Let's get through this page quick -- there's still a lot to cover.


All right, so you've got the cast of "Hill Street Blues." That's cool -- it was a big show at the time, and they certainly had star power. Then again, the same could be said for Tim Conway, and look what they put him through. With these guys, it's arguably even worse. You can't at all predict what their performance is going to be about, but once they start singing, you know it's headed someplace awful. Suddenly, the cast of "Hill Street Blues" is surrounded by escaped zoo animals wearing slogan-enhanced T-shirts. The actors are well trained, and do little to suggest that they're ashamed or embarrassed by what they're about to do. For that alone, they should've got an Emmy. It's not just "Hill Street Blues" -- it's "Hill Street Blues Meets The Shirt Tales!"



For those who don't remember, the "Shirt Tales" were a group of animals who taught themselves to speak despite the fact that they were perfectly capable of getting their points across by way of their magical T-shirts, which constantly printed new phrases to reflect their moods. Now that you know the cartoon's gimmick, you probably understand why "Shirt Tales" didn't last very long.

Hill Street Blues meets the Shirt Tales. Now you've seen everything. (6.3 MB)


Nothing I can write will match up to what you'll see in this Betty Boop clip, so just download it and prepare to cackle.

Betty Boop shows leg and tits and ass and puddy. No, really. (800 KB)


Hey, look, it's Desiree Goyette!

You know...Desiree Goyette?

No?

Ok.


Hahaha, Danny Cooksey. You should remember him as "Sam" from "Diff'rent Strokes" -- the literal redheaded stepchild. Danny probably got all excited about his parade appearance, but boy, he had to be disappointed with the role they gave him. All he gets to do is sit on top of a big turtle, all alone without any surrounding attractions and zero attention from the crowd, appearing on television for all of four seconds before being forgotten completely forevermore.

I hope they at least let him keep the cowboy hat.

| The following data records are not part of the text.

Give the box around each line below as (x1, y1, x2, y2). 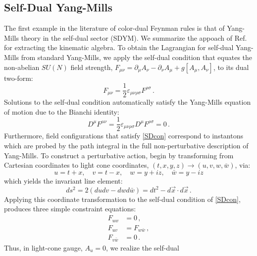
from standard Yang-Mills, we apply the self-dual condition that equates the (21, 52, 253, 62)
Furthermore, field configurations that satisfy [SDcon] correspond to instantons (4, 130, 244, 141)
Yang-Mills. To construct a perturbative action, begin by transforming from (4, 150, 234, 160)
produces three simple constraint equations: (4, 203, 136, 214)
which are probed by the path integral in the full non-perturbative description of (4, 140, 249, 151)
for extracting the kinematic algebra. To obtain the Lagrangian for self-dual (4, 42, 234, 53)
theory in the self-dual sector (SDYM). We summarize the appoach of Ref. (21, 32, 247, 43)
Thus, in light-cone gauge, (4, 242, 83, 253)
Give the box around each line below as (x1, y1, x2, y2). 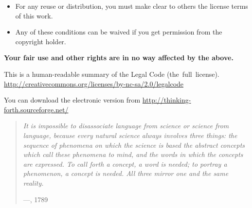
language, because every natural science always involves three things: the (23, 130, 237, 140)
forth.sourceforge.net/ (4, 104, 69, 114)
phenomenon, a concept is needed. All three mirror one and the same (23, 168, 229, 178)
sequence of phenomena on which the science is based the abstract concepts (23, 139, 245, 150)
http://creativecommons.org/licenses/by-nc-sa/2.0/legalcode (4, 78, 184, 88)
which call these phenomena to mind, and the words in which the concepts (23, 149, 243, 159)
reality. (23, 177, 44, 188)
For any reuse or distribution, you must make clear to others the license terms (15, 1, 248, 11)
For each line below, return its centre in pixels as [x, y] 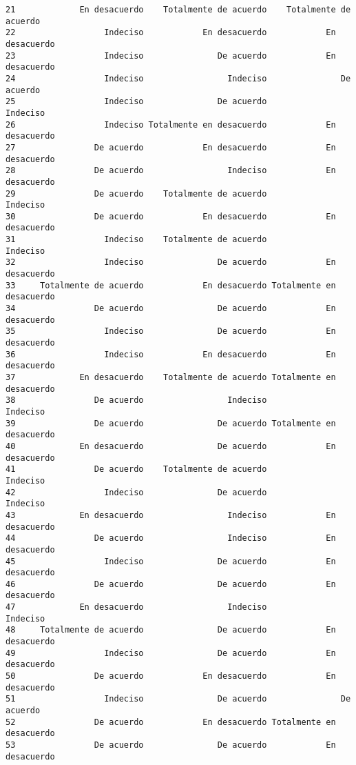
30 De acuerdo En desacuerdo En [171, 216]
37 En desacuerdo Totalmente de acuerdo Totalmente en [171, 377]
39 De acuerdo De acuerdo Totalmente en [171, 423]
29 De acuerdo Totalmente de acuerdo [136, 193]
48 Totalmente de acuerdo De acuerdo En [171, 630]
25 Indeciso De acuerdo [136, 102]
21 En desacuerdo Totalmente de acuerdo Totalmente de [178, 10]
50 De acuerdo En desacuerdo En [171, 676]
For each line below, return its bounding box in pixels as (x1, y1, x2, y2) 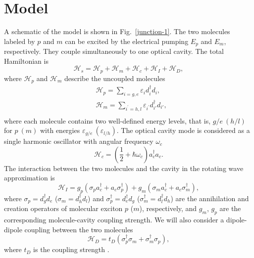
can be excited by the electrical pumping (65, 36, 189, 46)
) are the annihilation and (170, 193, 249, 203)
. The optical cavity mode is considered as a (116, 125, 250, 135)
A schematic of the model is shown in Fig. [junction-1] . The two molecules (4, 26, 230, 37)
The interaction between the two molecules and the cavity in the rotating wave (4, 163, 244, 173)
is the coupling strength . (33, 244, 109, 255)
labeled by (4, 36, 35, 46)
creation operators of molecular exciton (4, 203, 123, 214)
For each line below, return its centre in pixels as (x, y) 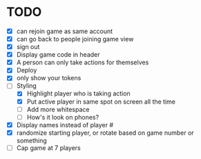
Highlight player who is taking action (78, 93)
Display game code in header (58, 55)
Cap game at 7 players (48, 148)
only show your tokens (49, 78)
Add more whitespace (58, 109)
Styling (27, 86)
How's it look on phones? (63, 117)
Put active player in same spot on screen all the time (101, 102)
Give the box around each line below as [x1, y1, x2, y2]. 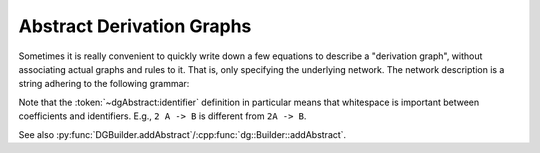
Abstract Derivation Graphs [18, 15, 252, 37]
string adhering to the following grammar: [18, 78, 190, 90]
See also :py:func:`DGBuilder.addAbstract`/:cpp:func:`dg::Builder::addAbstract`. [18, 128, 347, 140]
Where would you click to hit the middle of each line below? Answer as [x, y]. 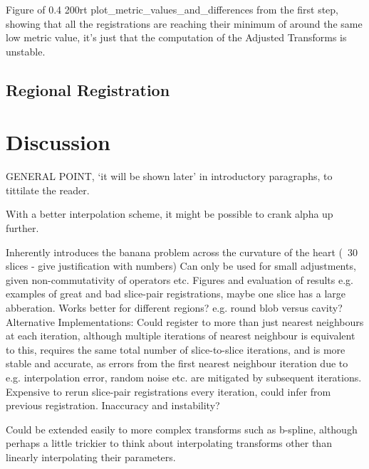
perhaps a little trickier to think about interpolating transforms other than [169, 443]
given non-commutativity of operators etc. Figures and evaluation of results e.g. [180, 279]
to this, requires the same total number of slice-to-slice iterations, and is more [176, 349]
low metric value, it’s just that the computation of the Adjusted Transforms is [176, 37]
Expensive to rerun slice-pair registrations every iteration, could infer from [168, 391]
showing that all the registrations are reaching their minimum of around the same [184, 23]
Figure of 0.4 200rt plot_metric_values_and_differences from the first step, [172, 9]
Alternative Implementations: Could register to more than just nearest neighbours [185, 321]
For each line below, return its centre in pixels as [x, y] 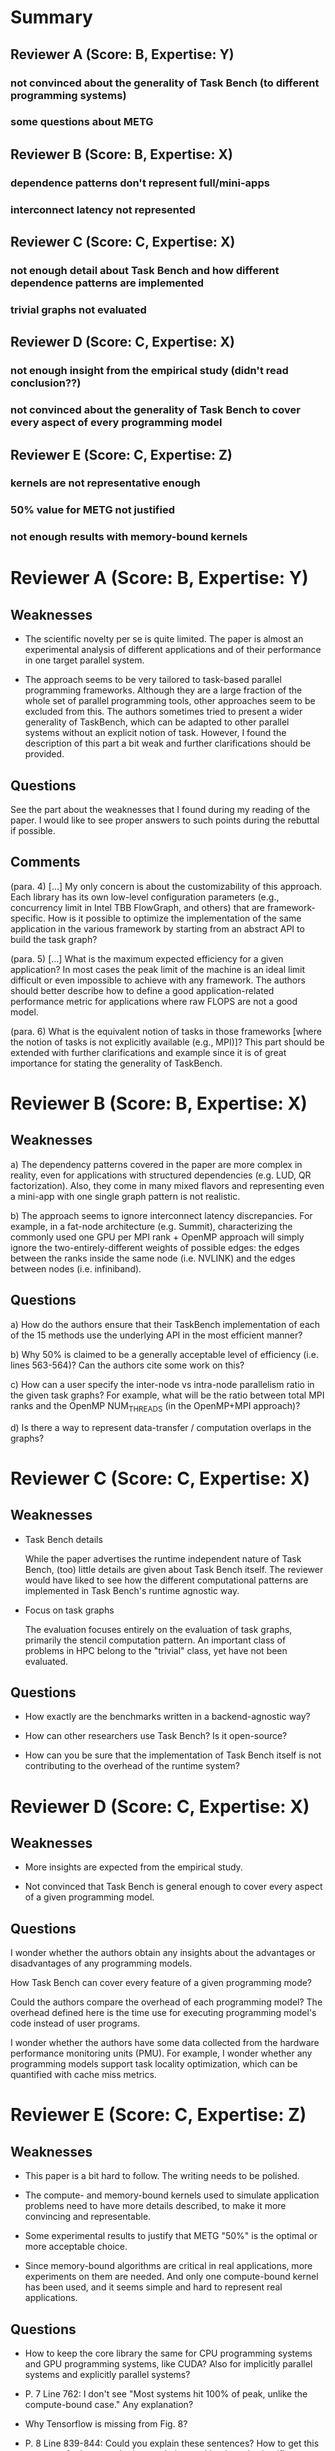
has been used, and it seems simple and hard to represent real [153, 2287]
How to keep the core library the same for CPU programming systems [168, 2353]
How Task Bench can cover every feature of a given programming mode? [161, 1983]
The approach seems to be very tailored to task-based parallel [153, 680]
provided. [44, 754]
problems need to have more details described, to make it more [155, 2206]
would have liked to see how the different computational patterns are [166, 1580]
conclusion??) [46, 383]
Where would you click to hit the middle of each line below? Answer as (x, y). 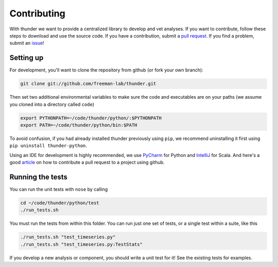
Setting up (27, 58)
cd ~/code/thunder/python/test (60, 203)
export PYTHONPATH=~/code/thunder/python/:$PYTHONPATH (91, 118)
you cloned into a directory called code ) (52, 104)
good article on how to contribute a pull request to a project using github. (87, 163)
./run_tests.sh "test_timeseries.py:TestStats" (81, 244)
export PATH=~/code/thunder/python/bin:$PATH (79, 125)
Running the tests (39, 177)
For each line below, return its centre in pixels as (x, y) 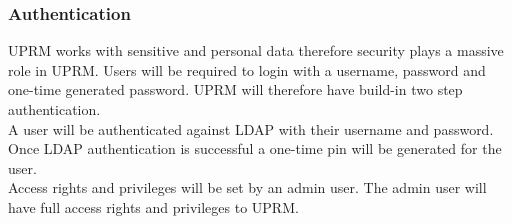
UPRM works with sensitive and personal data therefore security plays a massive (256, 50)
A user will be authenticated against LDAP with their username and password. (251, 128)
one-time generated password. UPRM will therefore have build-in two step (235, 89)
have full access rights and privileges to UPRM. (153, 206)
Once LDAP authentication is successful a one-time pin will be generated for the (255, 148)
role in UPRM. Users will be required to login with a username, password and (247, 69)
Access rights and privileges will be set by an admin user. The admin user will (247, 187)

Similarly depressing was this lonesome Mighty Mouse -- it's the worst costume ever, and the crowd knows it. You've never heard a major city fall so completely silent as New York did upon Mighty Mouse's waving march. The hosts try to talk over the silence, but since it's about things having nothing to do with Mighty Mouse, it only made his appearance seem all the more sad.